That's right, and that flag makes the tree search possible.

-chris
Post by Neil Williams
Split
|
Trans------------Account
| |
GList of Splits GList of Splits
in this Trans in this Account
Account
|
GList of Splits
|
g_list_foreach
|
Split
|
Trans
Trans
|
GList of Splits
|
g_list_foreach
|
Split
|
Account
That's how the source code implements the "tree".
(events notwithstanding.)
--
Neil Williams
=============
http://www.data-freedom.org/
http://www.nosoftwarepatents.com/
http://www.linux.codehelp.co.uk/
_______________________________________________
gnucash-devel mailing list
https://lists.gnucash.org/mailman/listinfo/gnucash-devel
Neil Williams
2005-07-22 09:13:55 UTC
Permalink
Post by Chris Shoemaker
Post by Neil Williams
Post by Chris Shoemaker
How do we dicover that it contains a dirty split? Either we have to
search through *every* split in the Collection, seeing if it's in our
account and is dirty, OR, we just check our Account's "contains
something dirty" flag. Big difference.
This clearly illustrates the nature of the search: It is an OBJECT issue
and it needs to be done in the objects.
Ok. as opposed to .... where?
The backend, the book, the engine or the session, none of which understand
anything about what you are asking.

As the tree only exists, if at all, in the UI then only the UI can handle it.
Post by Chris Shoemaker
Post by Neil Williams
So the Account can only iterate over all it's splits and the Trans can
only iterate over all it's splits. Neither can identify a single split
without iteration. The hierarchy is not symmetrical neither is does it
accord with the tree model.
I'm not sure it's all that complicated. I think split cascades to
account,
Yes, but only in the OBJECT - this has nothing to do with the engine, backend,
book or session.
Post by Chris Shoemaker
account cascades to
QofCollection *coll = qof_book_get_collection(book, GNC_ID_ACCOUNT);
Post by Chris Shoemaker
and transactions can just cascade
to their collection, (QofCollection*) ... (book, GNC_ID_TRANS)

Note, singular. One object, one collection. Without a collection, there is no
object.
Post by Chris Shoemaker
to book, too.
Nope.
Post by Chris Shoemaker
With a few other things cascading up to book, I think
David would have what he wants.
There is no need for the book to be continuously told (or asked) the same
thing, thousands upon thousands of times.

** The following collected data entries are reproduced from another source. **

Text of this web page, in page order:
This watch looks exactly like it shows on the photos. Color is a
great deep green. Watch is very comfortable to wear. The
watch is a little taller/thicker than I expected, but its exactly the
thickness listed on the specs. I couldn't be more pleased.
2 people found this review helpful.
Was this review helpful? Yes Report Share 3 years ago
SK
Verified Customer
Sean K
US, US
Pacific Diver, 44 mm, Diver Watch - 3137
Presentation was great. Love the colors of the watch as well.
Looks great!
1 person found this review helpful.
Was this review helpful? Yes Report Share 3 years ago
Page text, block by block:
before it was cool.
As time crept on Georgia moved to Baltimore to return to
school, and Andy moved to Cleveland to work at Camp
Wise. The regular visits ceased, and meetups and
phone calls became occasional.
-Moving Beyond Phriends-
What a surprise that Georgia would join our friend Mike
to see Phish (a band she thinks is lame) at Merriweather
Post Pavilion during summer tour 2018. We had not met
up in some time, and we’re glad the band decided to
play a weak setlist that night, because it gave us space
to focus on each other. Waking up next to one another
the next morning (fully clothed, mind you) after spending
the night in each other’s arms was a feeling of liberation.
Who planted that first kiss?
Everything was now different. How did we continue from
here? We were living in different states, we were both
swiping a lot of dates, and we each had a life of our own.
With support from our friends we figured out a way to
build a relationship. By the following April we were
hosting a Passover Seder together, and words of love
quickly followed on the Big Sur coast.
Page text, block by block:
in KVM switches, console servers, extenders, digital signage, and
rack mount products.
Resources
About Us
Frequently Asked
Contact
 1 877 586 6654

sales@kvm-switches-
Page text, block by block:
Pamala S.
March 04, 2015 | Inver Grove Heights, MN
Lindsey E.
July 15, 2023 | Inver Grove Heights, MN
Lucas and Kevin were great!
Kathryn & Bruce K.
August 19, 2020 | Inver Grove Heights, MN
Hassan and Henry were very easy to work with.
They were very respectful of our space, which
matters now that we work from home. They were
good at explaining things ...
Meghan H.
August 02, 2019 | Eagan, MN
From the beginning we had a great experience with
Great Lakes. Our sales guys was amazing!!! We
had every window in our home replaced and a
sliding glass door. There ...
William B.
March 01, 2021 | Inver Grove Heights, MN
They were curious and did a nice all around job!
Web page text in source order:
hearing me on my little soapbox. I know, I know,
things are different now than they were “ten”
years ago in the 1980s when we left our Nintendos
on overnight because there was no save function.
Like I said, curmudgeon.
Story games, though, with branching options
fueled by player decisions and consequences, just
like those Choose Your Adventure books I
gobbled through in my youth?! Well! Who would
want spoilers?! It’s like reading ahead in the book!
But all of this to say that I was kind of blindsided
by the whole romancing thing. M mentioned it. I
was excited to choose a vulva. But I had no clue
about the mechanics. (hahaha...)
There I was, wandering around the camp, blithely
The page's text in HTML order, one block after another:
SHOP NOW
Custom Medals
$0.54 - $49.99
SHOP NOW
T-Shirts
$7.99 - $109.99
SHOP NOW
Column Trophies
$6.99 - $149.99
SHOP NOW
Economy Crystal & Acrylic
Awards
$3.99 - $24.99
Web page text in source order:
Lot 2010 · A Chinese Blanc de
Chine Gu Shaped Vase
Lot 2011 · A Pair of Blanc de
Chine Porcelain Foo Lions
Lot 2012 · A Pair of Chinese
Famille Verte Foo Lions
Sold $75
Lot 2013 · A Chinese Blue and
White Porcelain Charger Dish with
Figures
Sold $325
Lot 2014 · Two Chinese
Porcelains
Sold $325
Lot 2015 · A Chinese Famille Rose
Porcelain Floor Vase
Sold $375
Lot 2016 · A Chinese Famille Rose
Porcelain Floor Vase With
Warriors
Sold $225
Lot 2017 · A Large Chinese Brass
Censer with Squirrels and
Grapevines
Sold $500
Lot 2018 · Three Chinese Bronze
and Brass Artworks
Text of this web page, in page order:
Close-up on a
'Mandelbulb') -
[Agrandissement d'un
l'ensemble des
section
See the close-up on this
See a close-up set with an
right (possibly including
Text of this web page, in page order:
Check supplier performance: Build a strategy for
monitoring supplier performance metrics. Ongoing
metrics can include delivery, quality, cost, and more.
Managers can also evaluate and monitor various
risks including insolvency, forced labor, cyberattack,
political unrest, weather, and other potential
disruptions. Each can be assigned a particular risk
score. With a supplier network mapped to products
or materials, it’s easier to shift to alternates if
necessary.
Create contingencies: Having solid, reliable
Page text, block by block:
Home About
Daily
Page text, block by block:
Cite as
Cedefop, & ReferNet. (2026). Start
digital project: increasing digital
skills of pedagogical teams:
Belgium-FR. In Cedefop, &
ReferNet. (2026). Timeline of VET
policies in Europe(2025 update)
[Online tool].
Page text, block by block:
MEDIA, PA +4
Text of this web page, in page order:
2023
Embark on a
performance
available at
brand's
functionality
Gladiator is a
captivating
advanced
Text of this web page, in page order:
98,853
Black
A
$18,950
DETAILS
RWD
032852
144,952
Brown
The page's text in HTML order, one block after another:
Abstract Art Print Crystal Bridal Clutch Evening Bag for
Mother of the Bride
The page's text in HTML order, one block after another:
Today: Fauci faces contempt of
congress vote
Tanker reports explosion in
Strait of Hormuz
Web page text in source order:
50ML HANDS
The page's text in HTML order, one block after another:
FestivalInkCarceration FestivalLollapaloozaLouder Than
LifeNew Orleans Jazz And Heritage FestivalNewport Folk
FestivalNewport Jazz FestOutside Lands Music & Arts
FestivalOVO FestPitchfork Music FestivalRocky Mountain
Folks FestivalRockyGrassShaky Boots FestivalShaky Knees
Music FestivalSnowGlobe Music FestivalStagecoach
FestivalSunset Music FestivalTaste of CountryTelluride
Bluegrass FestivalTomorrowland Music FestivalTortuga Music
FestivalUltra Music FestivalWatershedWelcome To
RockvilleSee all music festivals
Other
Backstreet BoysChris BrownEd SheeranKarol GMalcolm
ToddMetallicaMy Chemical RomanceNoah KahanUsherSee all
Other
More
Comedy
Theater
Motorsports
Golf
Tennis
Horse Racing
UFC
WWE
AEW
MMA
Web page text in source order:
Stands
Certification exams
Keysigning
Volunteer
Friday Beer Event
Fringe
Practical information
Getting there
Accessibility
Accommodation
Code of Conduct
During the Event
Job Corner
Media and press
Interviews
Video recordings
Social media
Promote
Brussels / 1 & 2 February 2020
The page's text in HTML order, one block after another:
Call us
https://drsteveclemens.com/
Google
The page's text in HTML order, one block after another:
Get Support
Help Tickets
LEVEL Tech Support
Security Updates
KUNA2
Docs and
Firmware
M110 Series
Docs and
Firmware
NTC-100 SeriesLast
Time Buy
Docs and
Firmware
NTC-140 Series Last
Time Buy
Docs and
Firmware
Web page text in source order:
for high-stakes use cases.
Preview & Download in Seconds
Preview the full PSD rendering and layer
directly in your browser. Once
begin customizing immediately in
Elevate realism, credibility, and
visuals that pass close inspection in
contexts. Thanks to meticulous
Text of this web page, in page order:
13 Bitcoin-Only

When it is asked, it finds out.

Once it has found out, the result can be cached until the UI asks for a Save.
The engine has no need to make any further information available, the answer
was given and nothing will change until the process that ASKED for the
information asks for a Save operation.

Just because the UI asks twenty thousand times, doesn't mean the book will
ever give a different answer, once it is dirty, it stays dirty until the
*user* decides otherwise.
Post by Chris Shoemaker
Post by Neil Williams
You've also switched to only knowing IF there is a dirty split in the
account, not positively identifying WHICH split is dirty.
These are quite related. Knowing the an account does or doesn't
contain a dirty split makes it much easier to find the dirty splits.
Unfortunately not. The engine cannot know that a dirty "account" (whatever
that is) means a dirty Split (whatever that might be) exists somewhere. There
is no relationship. The engine only knows that this instance is dirty, that
collection is dirty and therefore the book is dirty. End.

You continue to assert that the engine can follow a path that simply does not
exist. There is no tree!
Post by Chris Shoemaker
Post by Neil Williams
The only reason for a tree search is to find WHICH entity is dirty.
Setting a single gboolean flag is trivial.
That's right, and that flag makes the tree search possible.
It does not and cannot because no tree exists to search!!

Seeing as you've quoted this, I'll enhance it a bit:

NOTE: All paths indicated here are UNIDIRECTIONAL, from top to bottom. There
is *no* reverse call or symmetry, implied or otherwise.
Post by Chris Shoemaker
Post by Neil Williams
Split
| |
Trans------ ------Account
| |
GList of Splits GList of Splits
in this Trans in this Account
Note the disconnect between Trans and Account.

Once you've obtained a Trans from the Split, you cannot ask the Trans which
Split it came from, it doesn't know! You have to store that information from
when you first found the Split. Same with Account. Each knows their list of
Splits but it cannot tell you WHICH in that list is the one you want.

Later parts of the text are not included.